**Task item**
Return every line from the one with "2007. Cette entreprise" through the one with "largement réparties. (41, 142)", inclusive, exactly as it appears below.

─── Material supplied ───

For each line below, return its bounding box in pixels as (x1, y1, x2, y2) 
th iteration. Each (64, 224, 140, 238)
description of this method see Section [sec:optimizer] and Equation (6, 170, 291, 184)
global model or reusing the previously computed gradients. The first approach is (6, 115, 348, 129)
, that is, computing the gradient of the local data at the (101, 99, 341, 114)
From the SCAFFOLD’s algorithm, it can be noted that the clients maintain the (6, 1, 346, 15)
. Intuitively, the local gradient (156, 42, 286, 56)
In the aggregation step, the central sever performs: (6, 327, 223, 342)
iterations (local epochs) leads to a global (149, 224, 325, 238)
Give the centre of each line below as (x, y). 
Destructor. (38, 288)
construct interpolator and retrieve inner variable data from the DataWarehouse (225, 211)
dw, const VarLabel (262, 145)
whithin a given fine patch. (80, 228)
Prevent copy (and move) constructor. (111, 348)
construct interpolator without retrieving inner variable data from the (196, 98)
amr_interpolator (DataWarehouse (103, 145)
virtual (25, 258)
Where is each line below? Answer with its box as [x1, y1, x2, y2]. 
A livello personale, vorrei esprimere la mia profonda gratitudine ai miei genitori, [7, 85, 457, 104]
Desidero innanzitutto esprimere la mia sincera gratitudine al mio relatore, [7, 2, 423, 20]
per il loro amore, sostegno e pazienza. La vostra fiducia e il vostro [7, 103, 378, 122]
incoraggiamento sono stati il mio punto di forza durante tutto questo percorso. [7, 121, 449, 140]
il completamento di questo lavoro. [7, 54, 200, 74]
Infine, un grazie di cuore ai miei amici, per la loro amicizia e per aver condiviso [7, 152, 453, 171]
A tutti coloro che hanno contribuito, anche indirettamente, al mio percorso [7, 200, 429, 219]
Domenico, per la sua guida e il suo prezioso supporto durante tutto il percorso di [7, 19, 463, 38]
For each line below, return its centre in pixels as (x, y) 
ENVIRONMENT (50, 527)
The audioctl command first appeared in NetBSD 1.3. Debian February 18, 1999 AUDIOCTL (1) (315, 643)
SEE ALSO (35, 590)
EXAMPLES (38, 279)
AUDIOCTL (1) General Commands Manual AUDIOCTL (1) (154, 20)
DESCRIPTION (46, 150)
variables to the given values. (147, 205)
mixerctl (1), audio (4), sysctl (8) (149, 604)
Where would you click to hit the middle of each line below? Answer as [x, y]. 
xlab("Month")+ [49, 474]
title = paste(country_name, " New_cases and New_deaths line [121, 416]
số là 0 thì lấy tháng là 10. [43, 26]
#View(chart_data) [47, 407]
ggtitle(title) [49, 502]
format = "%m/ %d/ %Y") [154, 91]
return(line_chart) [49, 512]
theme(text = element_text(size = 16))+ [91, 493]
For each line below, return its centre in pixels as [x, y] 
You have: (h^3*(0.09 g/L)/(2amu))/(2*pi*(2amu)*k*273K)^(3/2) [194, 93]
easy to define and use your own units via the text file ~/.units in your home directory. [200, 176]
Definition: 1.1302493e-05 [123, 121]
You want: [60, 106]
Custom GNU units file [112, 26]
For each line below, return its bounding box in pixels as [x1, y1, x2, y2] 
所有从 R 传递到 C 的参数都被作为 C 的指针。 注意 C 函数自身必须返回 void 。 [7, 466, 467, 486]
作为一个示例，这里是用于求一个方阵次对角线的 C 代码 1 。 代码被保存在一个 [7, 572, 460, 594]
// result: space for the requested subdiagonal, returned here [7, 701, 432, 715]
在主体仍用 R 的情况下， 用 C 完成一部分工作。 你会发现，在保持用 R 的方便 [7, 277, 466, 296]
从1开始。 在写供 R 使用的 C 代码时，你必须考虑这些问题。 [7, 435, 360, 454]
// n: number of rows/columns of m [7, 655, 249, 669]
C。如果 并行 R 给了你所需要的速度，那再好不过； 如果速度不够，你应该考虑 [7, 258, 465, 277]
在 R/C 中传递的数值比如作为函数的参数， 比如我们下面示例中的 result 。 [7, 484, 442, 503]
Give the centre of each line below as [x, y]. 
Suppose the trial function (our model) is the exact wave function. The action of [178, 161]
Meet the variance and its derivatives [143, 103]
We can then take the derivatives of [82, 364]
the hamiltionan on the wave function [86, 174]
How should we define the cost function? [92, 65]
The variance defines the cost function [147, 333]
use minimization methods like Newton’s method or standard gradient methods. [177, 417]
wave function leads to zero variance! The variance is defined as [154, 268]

───
─── Material supplied ───

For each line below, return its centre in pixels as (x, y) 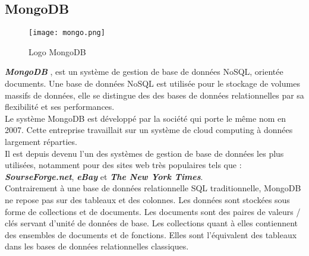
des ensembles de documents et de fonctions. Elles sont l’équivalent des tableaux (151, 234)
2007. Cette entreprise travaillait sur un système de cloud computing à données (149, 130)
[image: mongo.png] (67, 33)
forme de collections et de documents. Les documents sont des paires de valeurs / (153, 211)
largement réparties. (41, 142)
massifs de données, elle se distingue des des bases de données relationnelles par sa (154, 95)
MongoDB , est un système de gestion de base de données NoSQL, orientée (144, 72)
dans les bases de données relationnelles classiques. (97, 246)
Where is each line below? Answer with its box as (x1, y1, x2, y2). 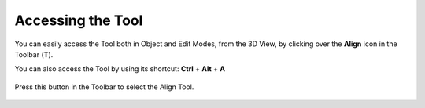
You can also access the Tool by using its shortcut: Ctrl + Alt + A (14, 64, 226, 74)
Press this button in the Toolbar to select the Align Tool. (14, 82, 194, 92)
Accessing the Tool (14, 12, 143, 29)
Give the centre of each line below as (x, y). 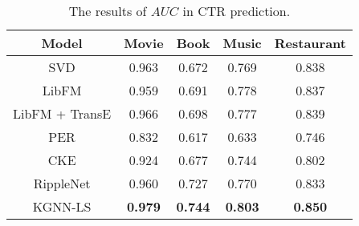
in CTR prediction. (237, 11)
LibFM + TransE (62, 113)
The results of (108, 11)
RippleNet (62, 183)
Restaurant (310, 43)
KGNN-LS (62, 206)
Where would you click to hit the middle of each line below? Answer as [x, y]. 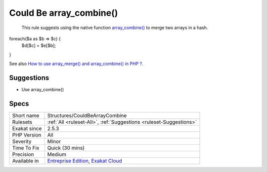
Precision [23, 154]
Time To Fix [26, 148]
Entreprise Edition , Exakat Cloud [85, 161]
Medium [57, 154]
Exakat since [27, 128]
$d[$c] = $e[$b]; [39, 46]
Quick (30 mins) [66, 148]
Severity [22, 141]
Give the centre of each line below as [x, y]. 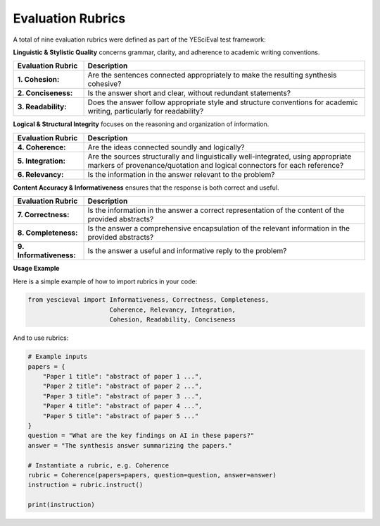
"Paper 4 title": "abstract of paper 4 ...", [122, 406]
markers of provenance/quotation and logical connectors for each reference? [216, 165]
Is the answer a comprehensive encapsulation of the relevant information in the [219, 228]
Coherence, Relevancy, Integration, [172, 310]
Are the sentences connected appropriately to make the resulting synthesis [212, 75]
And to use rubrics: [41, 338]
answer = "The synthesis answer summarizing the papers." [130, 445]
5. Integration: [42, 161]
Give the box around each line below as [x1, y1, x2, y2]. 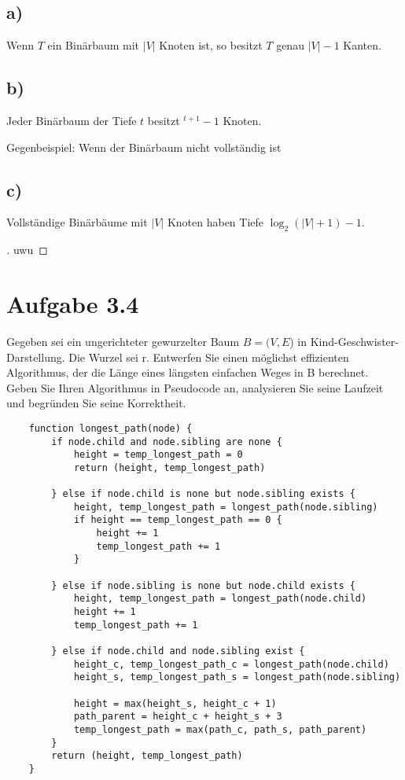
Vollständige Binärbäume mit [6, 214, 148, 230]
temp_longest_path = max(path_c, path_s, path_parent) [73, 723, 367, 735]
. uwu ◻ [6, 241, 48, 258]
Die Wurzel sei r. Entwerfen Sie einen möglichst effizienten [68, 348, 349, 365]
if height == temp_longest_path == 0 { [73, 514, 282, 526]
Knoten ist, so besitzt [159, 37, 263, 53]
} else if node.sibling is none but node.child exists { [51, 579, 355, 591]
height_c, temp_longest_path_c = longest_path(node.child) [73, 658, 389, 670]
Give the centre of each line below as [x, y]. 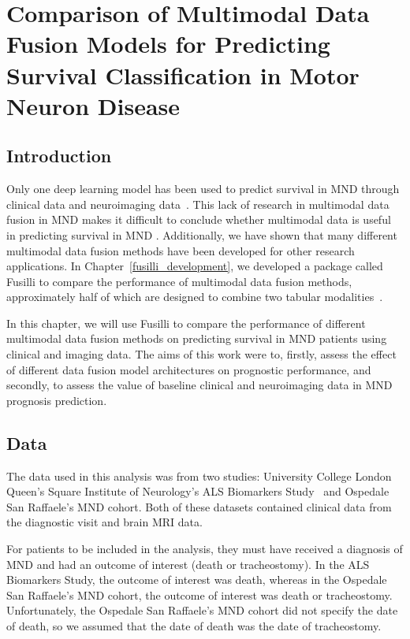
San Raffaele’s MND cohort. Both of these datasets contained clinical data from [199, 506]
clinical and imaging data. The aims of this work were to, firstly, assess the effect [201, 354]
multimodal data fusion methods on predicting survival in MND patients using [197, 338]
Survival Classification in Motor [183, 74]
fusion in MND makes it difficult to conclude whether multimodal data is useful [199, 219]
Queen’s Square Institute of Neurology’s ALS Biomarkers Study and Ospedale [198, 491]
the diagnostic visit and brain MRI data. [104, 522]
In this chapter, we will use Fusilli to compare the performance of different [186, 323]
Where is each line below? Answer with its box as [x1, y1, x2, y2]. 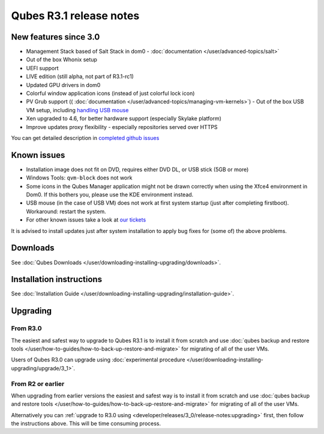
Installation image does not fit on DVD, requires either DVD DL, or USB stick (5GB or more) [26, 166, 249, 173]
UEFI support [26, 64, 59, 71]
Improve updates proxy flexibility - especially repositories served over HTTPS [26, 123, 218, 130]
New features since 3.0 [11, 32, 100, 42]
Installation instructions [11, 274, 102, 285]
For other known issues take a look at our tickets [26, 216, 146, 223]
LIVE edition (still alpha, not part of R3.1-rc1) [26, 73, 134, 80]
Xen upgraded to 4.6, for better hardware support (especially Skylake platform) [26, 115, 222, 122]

───
─── Material supplied ───

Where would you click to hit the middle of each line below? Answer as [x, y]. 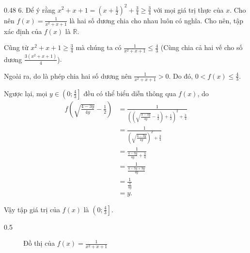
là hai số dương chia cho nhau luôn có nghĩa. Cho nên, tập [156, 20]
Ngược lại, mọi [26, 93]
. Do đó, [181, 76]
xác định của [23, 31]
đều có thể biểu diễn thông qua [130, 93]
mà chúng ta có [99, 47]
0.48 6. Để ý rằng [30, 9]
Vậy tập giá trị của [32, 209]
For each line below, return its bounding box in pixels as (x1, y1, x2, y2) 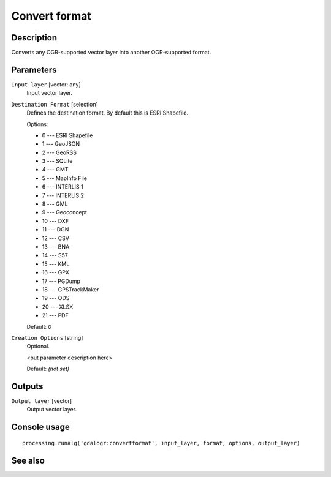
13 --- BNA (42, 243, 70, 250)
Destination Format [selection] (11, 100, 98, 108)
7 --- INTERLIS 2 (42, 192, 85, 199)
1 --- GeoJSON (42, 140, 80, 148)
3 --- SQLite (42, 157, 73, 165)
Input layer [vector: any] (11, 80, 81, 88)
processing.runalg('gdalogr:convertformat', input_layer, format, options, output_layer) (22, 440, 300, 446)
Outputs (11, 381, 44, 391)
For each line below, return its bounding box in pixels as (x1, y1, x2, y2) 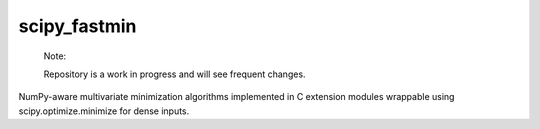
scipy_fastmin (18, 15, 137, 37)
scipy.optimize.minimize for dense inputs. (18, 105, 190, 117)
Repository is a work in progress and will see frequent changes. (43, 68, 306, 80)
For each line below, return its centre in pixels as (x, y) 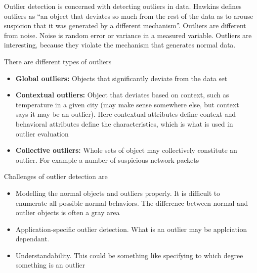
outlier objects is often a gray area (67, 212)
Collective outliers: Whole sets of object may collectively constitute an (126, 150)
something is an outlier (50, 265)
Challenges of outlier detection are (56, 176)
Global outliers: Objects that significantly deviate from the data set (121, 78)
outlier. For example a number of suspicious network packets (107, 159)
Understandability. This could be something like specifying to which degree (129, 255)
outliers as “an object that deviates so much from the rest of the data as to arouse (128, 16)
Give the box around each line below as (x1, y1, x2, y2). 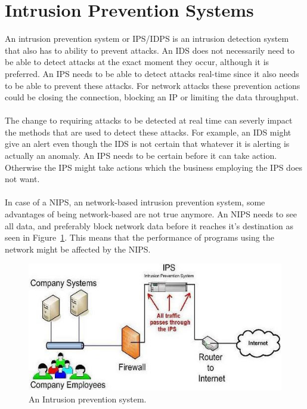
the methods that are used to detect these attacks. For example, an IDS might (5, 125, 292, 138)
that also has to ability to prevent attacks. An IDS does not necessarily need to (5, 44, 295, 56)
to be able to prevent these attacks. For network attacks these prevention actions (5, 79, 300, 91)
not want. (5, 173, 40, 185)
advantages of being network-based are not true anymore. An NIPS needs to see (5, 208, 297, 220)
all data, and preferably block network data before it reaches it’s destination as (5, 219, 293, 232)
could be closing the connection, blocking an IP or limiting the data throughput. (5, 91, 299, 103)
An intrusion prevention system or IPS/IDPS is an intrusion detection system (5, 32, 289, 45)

───

**Exercise output**
2007. Cette entreprise travaillait sur un système de cloud computing à données (149, 130)
[image: mongo.png] (67, 33)
forme de collections et de documents. Les documents sont des paires de valeurs / (153, 211)
largement réparties. (41, 142)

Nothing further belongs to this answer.